<<<<
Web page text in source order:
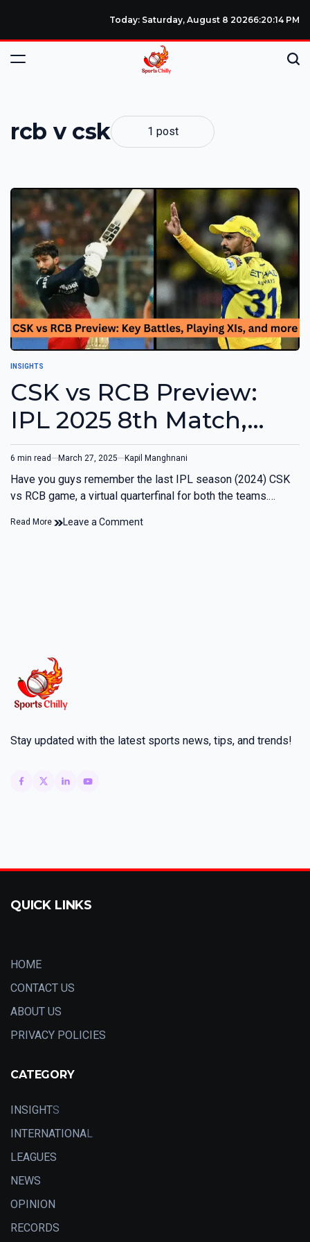
Today: Saturday, August 8 20266:20:15 PM
rcb v csk 1 post
INSIGHTS
CSK vs RCB Preview:
IPL 2025 8th Match,
Chennai
6 min read March 27, 2025 Kapil Manghnani
Have you guys remember the last IPL season (2024) CSK
vs RCB game, a virtual quarterfinal for both the teams.…
Read More Leave a Comment
Stay updated with the latest sports news, tips, and trends!
QUICK LINKS
HOME
CONTACT US
ABOUT US
PRIVACY POLICIES
CATEGORY
INSIGHTS
INTERNATIONAL
LEAGUES
NEWS
OPINION
RECORDS
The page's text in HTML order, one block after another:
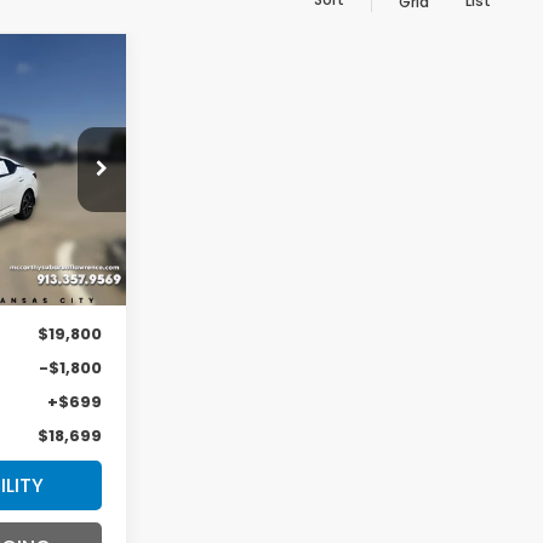
LS6223A
$19,800
-$1,800
+$699
$18,699
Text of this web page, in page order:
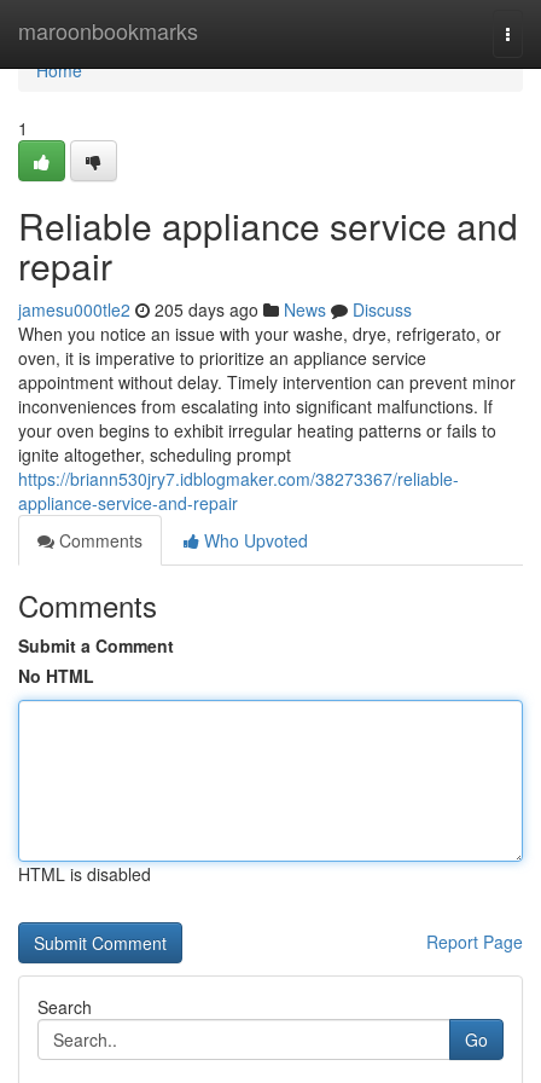
maroonbookmarks
Home
Home
1
Reliable appliance service and
repair
jamesu000tle2 205 days ago News
Discuss
When you notice an issue with your washe, drye, refrigerato, or
oven, it is imperative to prioritize an appliance service
appointment without delay. Timely intervention can prevent minor
inconveniences from escalating into significant malfunctions. If
your oven begins to exhibit irregular heating patterns or fails to
ignite altogether, scheduling prompt
https://briann530jry7.idblogmaker.com/38273367/reliable-
appliance-service-and-repair
Comments
Who Upvoted
Comments
Submit a Comment
No HTML
HTML is disabled
Report Page
Search
Go
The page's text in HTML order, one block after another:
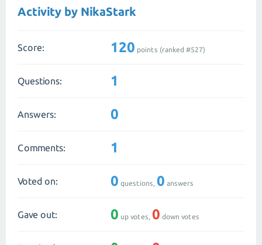
Activity by NikaStark
Score: 120 points (ranked #527)
Questions: 1
Answers: 0
Comments: 1
Voted on: 0 questions, 0 answers
Gave out: 0 up votes, 0 down votes
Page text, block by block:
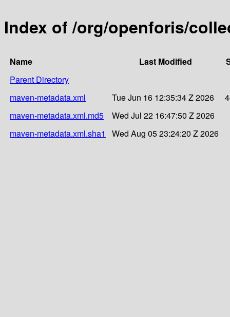
Index of /org/openforis/
Name Last Modified
Parent Directory
maven-metadata.xml
Tue Jun 16 12:35:34 Z 2026
maven-metadata.xml.md5
Wed Jul 22 16:47:50 Z 2026
maven-metadata.xml.sha1
Wed Aug 05 23:24:20 Z 2026
>>>>
> _Exercise aim_: Take the entries shown above and quote them verbatim, passing over the pictures.

> _Output of the exercise_:
Web page text in source order:
Today: Saturday, August 8 20266:20:15 PM
rcb v csk 1 post
INSIGHTS
CSK vs RCB Preview:
IPL 2025 8th Match,
Chennai
6 min read March 27, 2025 Kapil Manghnani
Have you guys remember the last IPL season (2024) CSK
vs RCB game, a virtual quarterfinal for both the teams.…
Read More Leave a Comment
Stay updated with the latest sports news, tips, and trends!
QUICK LINKS
HOME
CONTACT US
ABOUT US
PRIVACY POLICIES
CATEGORY
INSIGHTS
INTERNATIONAL
LEAGUES
NEWS
OPINION
RECORDS
The page's text in HTML order, one block after another:
LS6223A
$19,800
-$1,800
+$699
$18,699
Text of this web page, in page order:
maroonbookmarks
Home
Home
1
Reliable appliance service and
repair
jamesu000tle2 205 days ago News
Discuss
When you notice an issue with your washe, drye, refrigerato, or
oven, it is imperative to prioritize an appliance service
appointment without delay. Timely intervention can prevent minor
inconveniences from escalating into significant malfunctions. If
your oven begins to exhibit irregular heating patterns or fails to
ignite altogether, scheduling prompt
https://briann530jry7.idblogmaker.com/38273367/reliable-
appliance-service-and-repair
Comments
Who Upvoted
Comments
Submit a Comment
No HTML
HTML is disabled
Report Page
Search
Go
The page's text in HTML order, one block after another:
Activity by NikaStark
Score: 120 points (ranked #527)
Questions: 1
Answers: 0
Comments: 1
Voted on: 0 questions, 0 answers
Gave out: 0 up votes, 0 down votes
Page text, block by block:
Index of /org/openforis/
Name Last Modified
Parent Directory
maven-metadata.xml
Tue Jun 16 12:35:34 Z 2026
maven-metadata.xml.md5
Wed Jul 22 16:47:50 Z 2026
maven-metadata.xml.sha1
Wed Aug 05 23:24:20 Z 2026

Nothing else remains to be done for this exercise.